『泰平ヨンの航星日記』

泰平ヨンの航星日記〔改訳版〕 (ハヤカワ文庫 SF レ 1-11)

 航星日記。といっても、ワープやら波動砲やらといった超科学はあまりなし。人間のアイデンティティを脅かすミもフタもない物理現象、あるいは人類の慣習や倫理観から外れた文脈に存在する異生命たちの社会や生態、等々々。

 大地に自生する家具やら、凶暴化したじゃがいもに関する哲学諸派らの論考やら、本書は一見すると奇想いっぱいのホラ吹きユーモアSFです。落ち着いた筆致でありながらとぼけた感のある訳文とも相まって、一級の笑い話として読めることでしょう。実際、めっぽう面白いです。
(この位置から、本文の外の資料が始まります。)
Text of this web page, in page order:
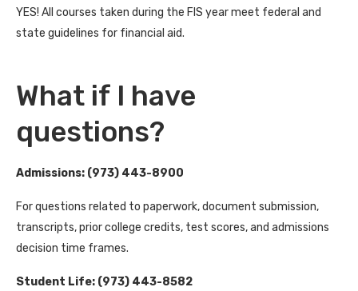
YES! All courses taken during the FIS year meet federal and
state guidelines for financial aid.
What if I have
questions?
Admissions: (973) 443-8900
For questions related to paperwork, document submission,
transcripts, prior college credits, test scores, and admissions
decision time frames.
Student Life: (973) 443-8582
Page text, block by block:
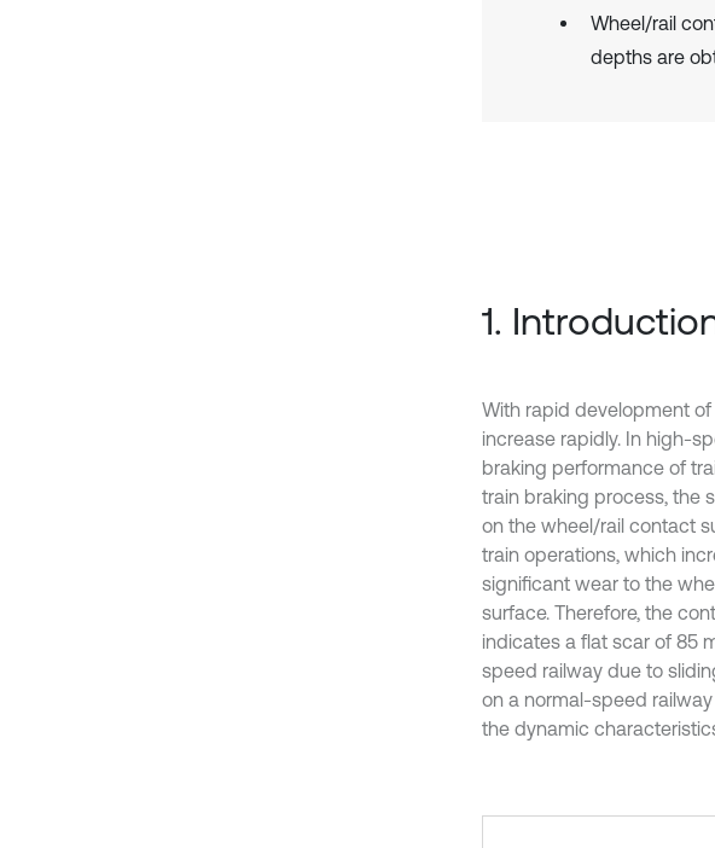
Wheel/rail
depths are
1.
With rapid development
increase rapidly. In high-
braking performance of
train braking process, the
on the wheel/rail contact
train operations, which
significant wear to the
surface. Therefore, the
indicates a flat scar of 85
speed railway due to
on a normal-speed
the dynamic
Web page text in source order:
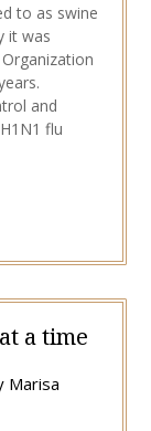
to as swine
it was
and
flu
a time
Marisa
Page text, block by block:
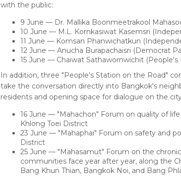
with the public:
9 June — Dr. Mallika Boonmeetrakool
10 June — M.L. Kornkasiwat Kasemsri
11 June — Komsan Phanwichatkun
12 June — Anucha Burapachaisri (Democrat
15 June — Chaiwat Sathawornwichit (People's
In addition, three "People's Station on the Road"
take the conversation directly into Bangkok's
residents and opening space for dialogue on the
16 June — "Mahachon" Forum on quality of
Khlong Toei District
23 June — "Mahaphai" Forum on safety and
District
25 June — "Mahasamut" Forum on the
communities face year after year, along the
Bang Khun Thian, Bangkok Noi, and Bang
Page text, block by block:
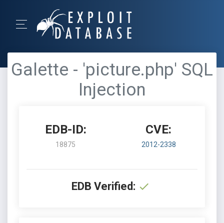
Galette - 'picture.php' SQL
Injection
EDB-ID:
18875
CVE:
2012-2338
EDB Verified:
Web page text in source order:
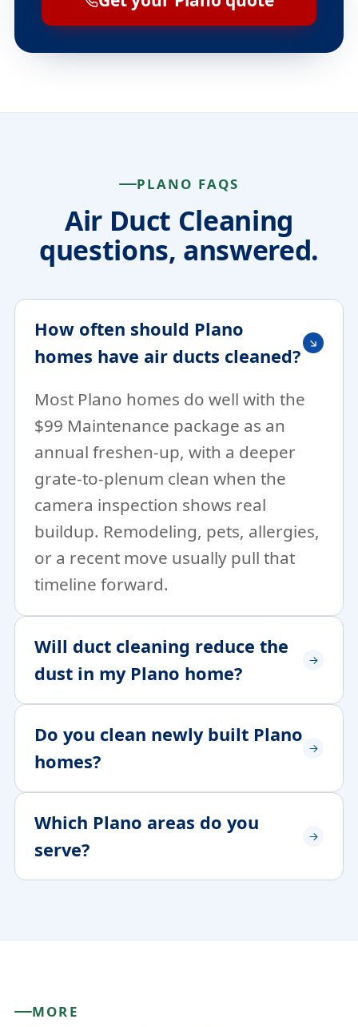
PLANO FAQS
Air Duct Cleaning
questions, answered.
How often should Plano
homes have air ducts cleaned?
Most Plano homes do well with the
$99 Maintenance package as an
annual freshen-up, with a deeper
grate-to-plenum clean when the
camera inspection shows real
buildup. Remodeling, pets, allergies,
or a recent move usually pull that
timeline forward.
Will duct cleaning reduce the
dust in my Plano home?
Do you clean newly built Plano
homes?
Which Plano areas do you
serve?
MORE

 ただレムさんの場合、それらのアイデアはただ突飛なだけではなく、人類的な思考の枠組みを超えようとする思索の果てに、必然として立ち現れてくるものでもあるようです。ロボット社会の信仰問題とか、高度な自己選択を保障された自由意志の行き着く先としての身体改造とか。様々な教養に裏付けられつつ、その延長線上"ではないところ"に視座を飛ばして物事を裏から見る試みの豊潤さです。

 人間が、人間であること自体によっていかに思考を束縛されているのか。彼の著作からは、それ強烈に思い知らされます。いつも手元に置いておいて、折に触れてぱらぱら眺めることで思考の刃を研いでおきたい。私にとって、これはそういう種の作品です。